Every line below that has the string "Transport" needs to be copied.

• • • • • • •

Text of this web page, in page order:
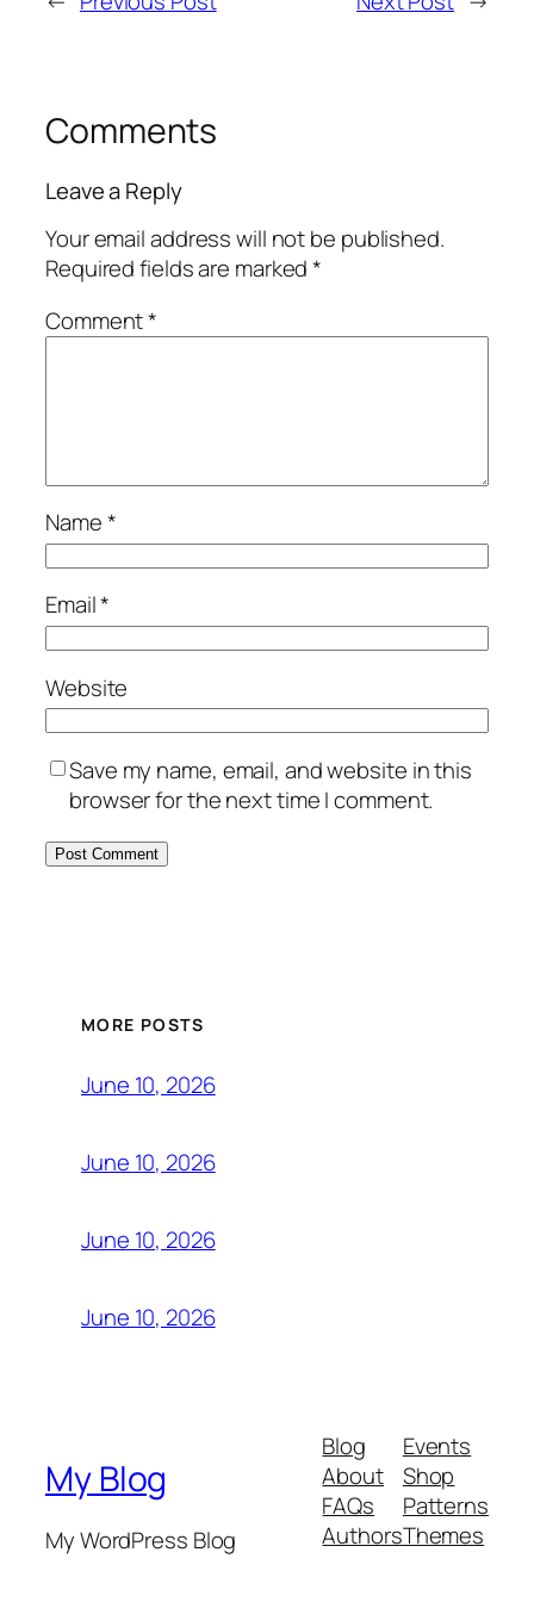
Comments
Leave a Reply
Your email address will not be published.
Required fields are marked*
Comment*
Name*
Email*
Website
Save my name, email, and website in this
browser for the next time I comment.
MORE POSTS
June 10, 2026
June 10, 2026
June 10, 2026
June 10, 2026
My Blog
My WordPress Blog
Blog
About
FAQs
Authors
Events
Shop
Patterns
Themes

• • • • • • •

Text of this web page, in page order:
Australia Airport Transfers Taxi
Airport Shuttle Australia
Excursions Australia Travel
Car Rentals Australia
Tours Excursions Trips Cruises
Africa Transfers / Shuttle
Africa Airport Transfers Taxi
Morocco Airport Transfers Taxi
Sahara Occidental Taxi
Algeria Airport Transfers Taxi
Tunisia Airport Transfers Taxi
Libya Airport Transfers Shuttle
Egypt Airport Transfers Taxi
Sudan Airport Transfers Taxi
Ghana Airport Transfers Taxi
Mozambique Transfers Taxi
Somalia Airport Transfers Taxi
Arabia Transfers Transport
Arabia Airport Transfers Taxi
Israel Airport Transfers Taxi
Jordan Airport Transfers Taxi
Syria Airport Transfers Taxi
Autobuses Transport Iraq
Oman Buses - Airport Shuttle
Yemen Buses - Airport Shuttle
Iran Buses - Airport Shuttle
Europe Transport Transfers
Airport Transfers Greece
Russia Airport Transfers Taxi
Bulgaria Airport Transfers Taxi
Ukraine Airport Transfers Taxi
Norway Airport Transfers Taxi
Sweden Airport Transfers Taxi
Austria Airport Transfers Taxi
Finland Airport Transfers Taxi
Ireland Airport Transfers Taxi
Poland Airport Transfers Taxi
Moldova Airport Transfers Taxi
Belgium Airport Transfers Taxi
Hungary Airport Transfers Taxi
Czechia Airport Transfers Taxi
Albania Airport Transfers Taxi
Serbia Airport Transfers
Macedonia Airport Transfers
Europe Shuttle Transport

• • • • • • •

Exercise solution:
Arabia Transfers Transport
Autobuses Transport Iraq
Europe Transport Transfers
Europe Shuttle Transport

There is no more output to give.